[Stored items from a collection]
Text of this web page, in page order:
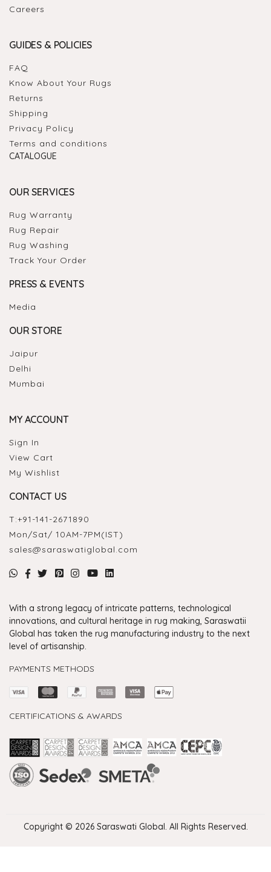
Careers
GUIDES & POLICIES
FAQ
Know About Your Rugs
Returns
Shipping
Privacy Policy
Terms and conditions
CATALOGUE
OUR SERVICES
Rug Warranty
Rug Repair
Rug Washing
Track Your Order
PRESS & EVENTS
Media
OUR STORE
Jaipur
Delhi
Mumbai
MY ACCOUNT
Sign In
View Cart
My Wishlist
CONTACT US
T:+91-141-2671890
Mon/Sat/ 10AM-7PM(IST)
sales@saraswatiglobal.com
With a strong legacy of intricate patterns, technological
innovations, and cultural heritage in rug making, Saraswatii
Global has taken the rug manufacturing industry to the next
level of artisanship.
PAYMENTS METHODS
CERTIFICATIONS & AWARDS
Copyright © 2026 Saraswati Global. All Rights Reserved.
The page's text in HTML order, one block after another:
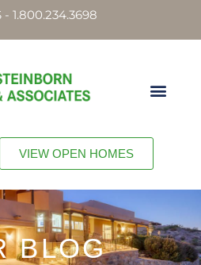
- 1.800.234.3698
VIEW OPEN HOMES
BLOG
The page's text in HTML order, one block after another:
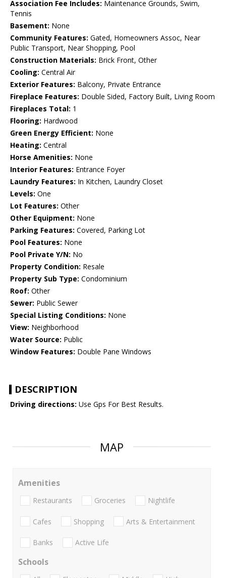
Association Fee Includes: Maintenance Grounds, Swim,
Tennis
Basement: None
Community Features: Gated, Homeowners Assoc, Near
Public Transport, Near Shopping, Pool
Construction Materials: Brick Front, Other
Cooling: Central Air
Exterior Features: Balcony, Private Entrance
Fireplace Features: Double Sided, Factory Built, Living Room
Fireplaces Total: 1
Flooring: Hardwood
Green Energy Efficient: None
Heating: Central
Horse Amenities: None
Interior Features: Entrance Foyer
Laundry Features: In Kitchen, Laundry Closet
Levels: One
Lot Features: Other
Other Equipment: None
Parking Features: Covered, Parking Lot
Pool Features: None
Pool Private Y/N: No
Property Condition: Resale
Property Sub Type: Condominium
Roof: Other
Sewer: Public Sewer
Special Listing Conditions: None
View: Neighborhood
Water Source: Public
Window Features: Double Pane Windows
DESCRIPTION
Driving directions: Use Gps For Best Results.
MAP
Amenities
Restaurants Groceries Nightlife
Cafes Shopping Arts & Entertainment
Banks Active Life
Schools
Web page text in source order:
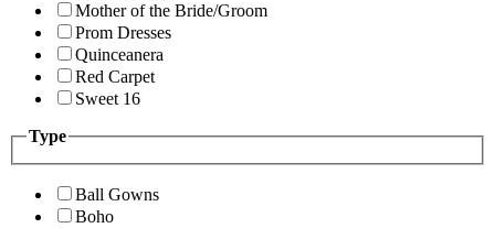
Mother of the Bride/Groom
Prom Dresses
Quinceanera
Red Carpet
Sweet 16
Type
Ball Gowns
Boho
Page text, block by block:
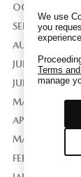
OCTOBER 2014
SEPTEMBER
AUGUST 2014
JULY 2014
JUNE 2014
MAY 2014
APRIL 2014
MARCH 2014
FEBRUARY
GPC
If
be
to
We use
you
Terms
manage
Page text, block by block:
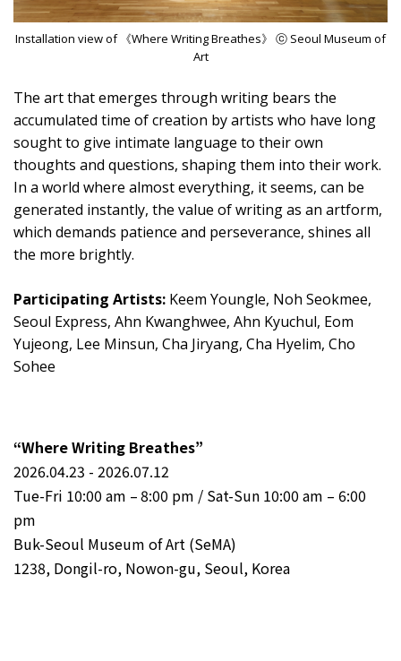
Installation view of 《Where Writing Breathes》 ⓒ Seoul Museum of
Art
The art that emerges through writing bears the
accumulated time of creation by artists who have long
sought to give intimate language to their own
thoughts and questions, shaping them into their work.
In a world where almost everything, it seems, can be
generated instantly, the value of writing as an artform,
which demands patience and perseverance, shines all
the more brightly.
Participating Artists: Keem Youngle, Noh Seokmee,
Seoul Express, Ahn Kwanghwee, Ahn Kyuchul, Eom
Yujeong, Lee Minsun, Cha Jiryang, Cha Hyelim, Cho
Sohee
“Where Writing Breathes”
2026.04.23 - 2026.07.12
Tue-Fri 10:00 am – 8:00 pm / Sat-Sun 10:00 am – 6:00
pm
Buk-Seoul Museum of Art (SeMA)
1238, Dongil-ro, Nowon-gu, Seoul, Korea
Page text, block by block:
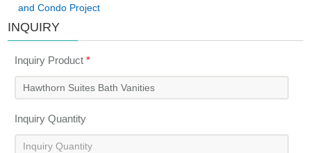
and Condo Project
INQUIRY
Inquiry Product*
Inquiry Quantity
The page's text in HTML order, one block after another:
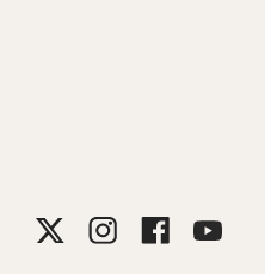
Norton Family/Parental Control can
Windows™ PC, iOS, and Android™
on all platforms. Parents can
my.Norton.com and selecting
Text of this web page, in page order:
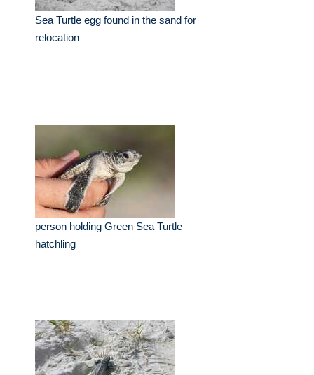
Sea Turtle egg found in the sand for
relocation
person holding Green Sea Turtle
hatchling
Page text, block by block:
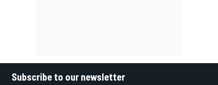
Subscribe to our newsletter
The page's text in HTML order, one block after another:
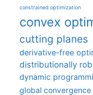
constrained optimization
convex
cutting planes
derivative-free
distributionally
dynamic
global convergence
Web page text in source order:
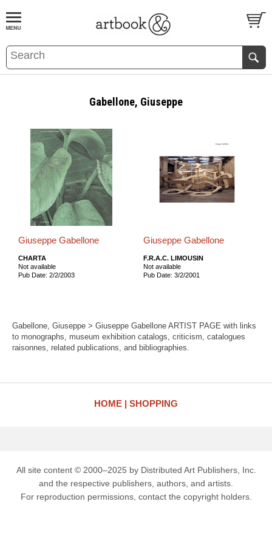
BOOKS EVENTS AND FEATURES
Gabellone, Giuseppe
Giuseppe Gabellone
CHARTA
Not available
Pub Date: 2/2/2003
Giuseppe Gabellone
F.R.A.C. LIMOUSIN
Not available
Pub Date: 3/2/2001
Gabellone, Giuseppe > Giuseppe Gabellone ARTIST PAGE with links
to monographs, museum exhibition catalogs, criticism, catalogues
raisonnes, related publications, and bibliographies.
HOME SHOPPING
All site content © 2000–2025 by Distributed Art Publishers, Inc.
and the respective publishers, authors, and artists.
For reproduction permissions, contact the copyright holders.
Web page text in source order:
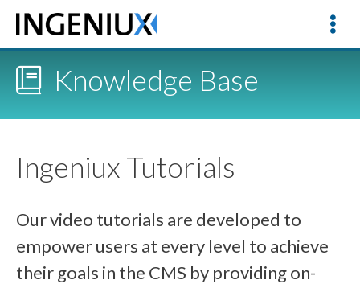
Knowledge Base
Ingeniux Tutorials
Our video tutorials are developed to
empower users at every level to achieve
their goals in the CMS by providing on-
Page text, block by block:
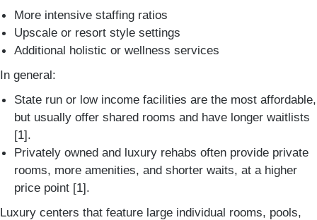
More intensive staffing ratios
Upscale or resort style settings
Additional holistic or wellness services
In general:
State run or low income facilities are the most affordable,
but usually offer shared rooms and have longer waitlists
[1].
Privately owned and luxury rehabs often provide private
rooms, more amenities, and shorter waits, at a higher
price point [1].
Luxury centers that feature large individual rooms, pools,
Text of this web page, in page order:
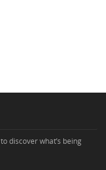
discover what’s being
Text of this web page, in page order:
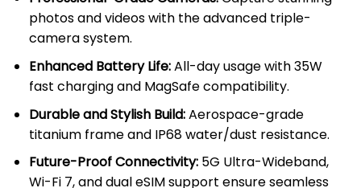
photos and videos with the advanced triple-
camera system.
Enhanced Battery Life:All-day usage with 35W
fast charging and MagSafe compatibility.
Durable and Stylish Build:Aerospace-grade
titanium frame and IP68 water/dust resistance.
Future-Proof Connectivity:5G Ultra-Wideband,
Wi-Fi 7, and dual eSIM support ensure seamless
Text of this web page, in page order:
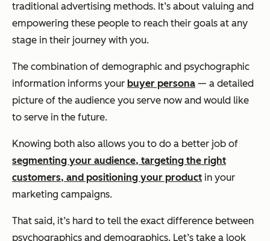
traditional advertising methods. It’s about valuing and
empowering these people to reach their goals at any
stage in their journey with you.
The combination of demographic and psychographic
information informs your buyer persona — a detailed
picture of the audience you serve now and would like
to serve in the future.
Knowing both also allows you to do a better job of
segmenting your audience, targeting the right
customers, and positioning your product in your
marketing campaigns.
That said, it’s hard to tell the exact difference between
psychographics and demographics. Let’s take a look
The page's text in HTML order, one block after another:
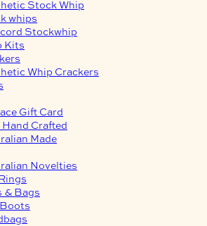
Stock Whip
whips
Stockwhip
Kits
Whip Crackers
Gift Card
Crafted
Made
Novelties
& Bags
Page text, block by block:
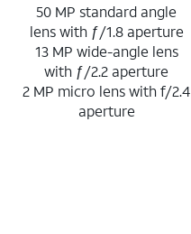
50 MP standard angle
lens with ƒ/1.8 aperture
13 MP wide-angle lens
with ƒ/2.2 aperture
2 MP micro lens with f/2.4
aperture
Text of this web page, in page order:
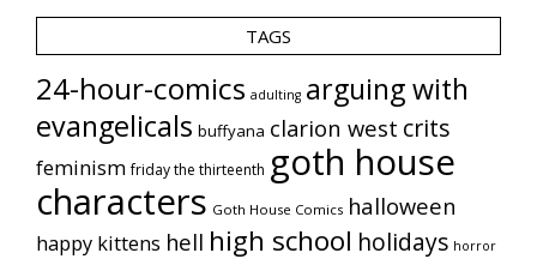
TAGS
24-hour-comics adulting arguing with
evangelicals buffyana clarion west crits
feminism friday the thirteenth goth house
characters Goth House Comics halloween
happy kittens hell high school holidays horror
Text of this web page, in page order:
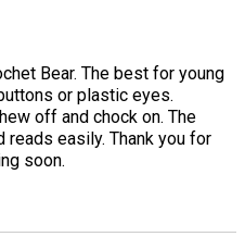
Bear. The best for young
or plastic eyes.
off and chock on. The
easily. Thank you for
soon.
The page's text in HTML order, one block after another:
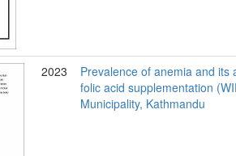
2023
Prevalence of anemia and its
folic acid supplementation
Municipality, Kathmandu
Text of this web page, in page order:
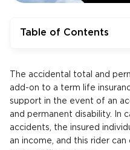
Table of Contents
The accidental total and
add-on to a term life
support in the event of an
and permanent disability. In
accidents, the insured
an income, and this rider
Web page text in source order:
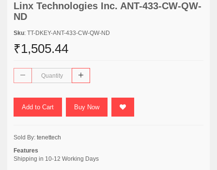
Linx Technologies Inc. ANT-433-CW-QW-
ND
Sku: TT-DKEY-ANT-433-CW-QW-ND
₹1,505.44
Add to Cart Buy Now
Sold By: tenettech
Features
Shipping in 10-12 Working Days
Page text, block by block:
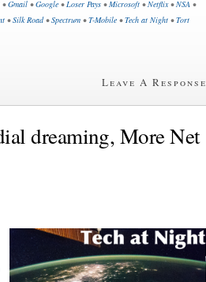
•Gmail •Google •Loser Pays •Microsoft •Netflix•NSA •
•Silk Road•Spectrum •T-Mobile •Tech at Night •Tort
Leave A Response
dreaming, More Net
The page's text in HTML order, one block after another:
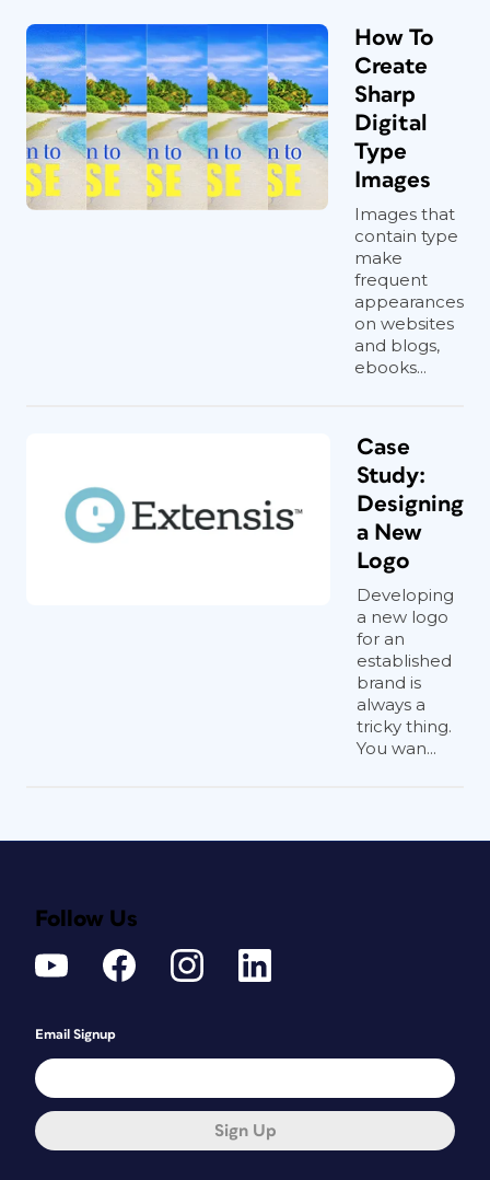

Work order –
Please give back every line above exactly as it stands, without pictures.

Response to this exercise –
Text of this web page, in page order:
Careers
GUIDES & POLICIES
FAQ
Know About Your Rugs
Returns
Shipping
Privacy Policy
Terms and conditions
CATALOGUE
OUR SERVICES
Rug Warranty
Rug Repair
Rug Washing
Track Your Order
PRESS & EVENTS
Media
OUR STORE
Jaipur
Delhi
Mumbai
MY ACCOUNT
Sign In
View Cart
My Wishlist
CONTACT US
T:+91-141-2671890
Mon/Sat/ 10AM-7PM(IST)
sales@saraswatiglobal.com
With a strong legacy of intricate patterns, technological
innovations, and cultural heritage in rug making, Saraswatii
Global has taken the rug manufacturing industry to the next
level of artisanship.
PAYMENTS METHODS
CERTIFICATIONS & AWARDS
Copyright © 2026 Saraswati Global. All Rights Reserved.
The page's text in HTML order, one block after another:
- 1.800.234.3698
VIEW OPEN HOMES
BLOG
The page's text in HTML order, one block after another:
Association Fee Includes: Maintenance Grounds, Swim,
Tennis
Basement: None
Community Features: Gated, Homeowners Assoc, Near
Public Transport, Near Shopping, Pool
Construction Materials: Brick Front, Other
Cooling: Central Air
Exterior Features: Balcony, Private Entrance
Fireplace Features: Double Sided, Factory Built, Living Room
Fireplaces Total: 1
Flooring: Hardwood
Green Energy Efficient: None
Heating: Central
Horse Amenities: None
Interior Features: Entrance Foyer
Laundry Features: In Kitchen, Laundry Closet
Levels: One
Lot Features: Other
Other Equipment: None
Parking Features: Covered, Parking Lot
Pool Features: None
Pool Private Y/N: No
Property Condition: Resale
Property Sub Type: Condominium
Roof: Other
Sewer: Public Sewer
Special Listing Conditions: None
View: Neighborhood
Water Source: Public
Window Features: Double Pane Windows
DESCRIPTION
Driving directions: Use Gps For Best Results.
MAP
Amenities
Restaurants Groceries Nightlife
Cafes Shopping Arts & Entertainment
Banks Active Life
Schools
Web page text in source order:
Mother of the Bride/Groom
Prom Dresses
Quinceanera
Red Carpet
Sweet 16
Type
Ball Gowns
Boho
Page text, block by block:
OCTOBER 2014
SEPTEMBER
AUGUST 2014
JULY 2014
JUNE 2014
MAY 2014
APRIL 2014
MARCH 2014
FEBRUARY
GPC
If
be
to
We use
you
Terms
manage
Page text, block by block:
Installation view of 《Where Writing Breathes》 ⓒ Seoul Museum of
Art
The art that emerges through writing bears the
accumulated time of creation by artists who have long
sought to give intimate language to their own
thoughts and questions, shaping them into their work.
In a world where almost everything, it seems, can be
generated instantly, the value of writing as an artform,
which demands patience and perseverance, shines all
the more brightly.
Participating Artists: Keem Youngle, Noh Seokmee,
Seoul Express, Ahn Kwanghwee, Ahn Kyuchul, Eom
Yujeong, Lee Minsun, Cha Jiryang, Cha Hyelim, Cho
Sohee
“Where Writing Breathes”
2026.04.23 - 2026.07.12
Tue-Fri 10:00 am – 8:00 pm / Sat-Sun 10:00 am – 6:00
pm
Buk-Seoul Museum of Art (SeMA)
1238, Dongil-ro, Nowon-gu, Seoul, Korea
Page text, block by block:
and Condo Project
INQUIRY
Inquiry Product*
Inquiry Quantity
The page's text in HTML order, one block after another:
Norton Family/Parental Control can
Windows™ PC, iOS, and Android™
on all platforms. Parents can
my.Norton.com and selecting
Text of this web page, in page order:
Sea Turtle egg found in the sand for
relocation
person holding Green Sea Turtle
hatchling
Page text, block by block:
Subscribe to our newsletter
The page's text in HTML order, one block after another:
constrained optimization
convex
cutting planes
derivative-free
distributionally
dynamic
global convergence
Web page text in source order:
BOOKS EVENTS AND FEATURES
Gabellone, Giuseppe
Giuseppe Gabellone
CHARTA
Not available
Pub Date: 2/2/2003
Giuseppe Gabellone
F.R.A.C. LIMOUSIN
Not available
Pub Date: 3/2/2001
Gabellone, Giuseppe > Giuseppe Gabellone ARTIST PAGE with links
to monographs, museum exhibition catalogs, criticism, catalogues
raisonnes, related publications, and bibliographies.
HOME SHOPPING
All site content © 2000–2025 by Distributed Art Publishers, Inc.
and the respective publishers, authors, and artists.
For reproduction permissions, contact the copyright holders.
Web page text in source order:
Knowledge Base
Ingeniux Tutorials
Our video tutorials are developed to
empower users at every level to achieve
their goals in the CMS by providing on-
Page text, block by block:
More intensive staffing ratios
Upscale or resort style settings
Additional holistic or wellness services
In general:
State run or low income facilities are the most affordable,
but usually offer shared rooms and have longer waitlists
[1].
Privately owned and luxury rehabs often provide private
rooms, more amenities, and shorter waits, at a higher
price point [1].
Luxury centers that feature large individual rooms, pools,
Text of this web page, in page order:
discover what’s being
Text of this web page, in page order:
photos and videos with the advanced triple-
camera system.
Enhanced Battery Life:All-day usage with 35W
fast charging and MagSafe compatibility.
Durable and Stylish Build:Aerospace-grade
titanium frame and IP68 water/dust resistance.
Future-Proof Connectivity:5G Ultra-Wideband,
Wi-Fi 7, and dual eSIM support ensure seamless
Text of this web page, in page order:
traditional advertising methods. It’s about valuing and
empowering these people to reach their goals at any
stage in their journey with you.
The combination of demographic and psychographic
information informs your buyer persona — a detailed
picture of the audience you serve now and would like
to serve in the future.
Knowing both also allows you to do a better job of
segmenting your audience, targeting the right
customers, and positioning your product in your
marketing campaigns.
That said, it’s hard to tell the exact difference between
psychographics and demographics. Let’s take a look
The page's text in HTML order, one block after another:
Stock Whip
whips
Stockwhip
Kits
Whip Crackers
Gift Card
Crafted
Made
Novelties
& Bags
Page text, block by block:
50 MP standard angle
lens with ƒ/1.8 aperture
13 MP wide-angle lens
with ƒ/2.2 aperture
2 MP micro lens with f/2.4
aperture
Text of this web page, in page order:
TAGS
24-hour-comics adulting arguing with
evangelicals buffyana clarion west crits
feminism friday the thirteenth goth house
characters Goth House Comics halloween
happy kittens hell high school holidays horror
Text of this web page, in page order:
Bear. The best for young
or plastic eyes.
off and chock on. The
easily. Thank you for
soon.
The page's text in HTML order, one block after another:
2023
Prevalence of anemia and its
folic acid supplementation
Municipality, Kathmandu
Text of this web page, in page order:
Table of Contents
The accidental total and
add-on to a term life
support in the event of an
and permanent disability. In
accidents, the insured
an income, and this rider
Web page text in source order:
Linx Technologies Inc. ANT-433-CW-QW-
ND
Sku: TT-DKEY-ANT-433-CW-QW-ND
₹1,505.44
Add to Cart Buy Now
Sold By: tenettech
Features
Shipping in 10-12 Working Days
Page text, block by block:
•Gmail •Google •Loser Pays •Microsoft •Netflix•NSA •
•Silk Road•Spectrum •T-Mobile •Tech at Night •Tort
Leave A Response
dreaming, More Net
The page's text in HTML order, one block after another:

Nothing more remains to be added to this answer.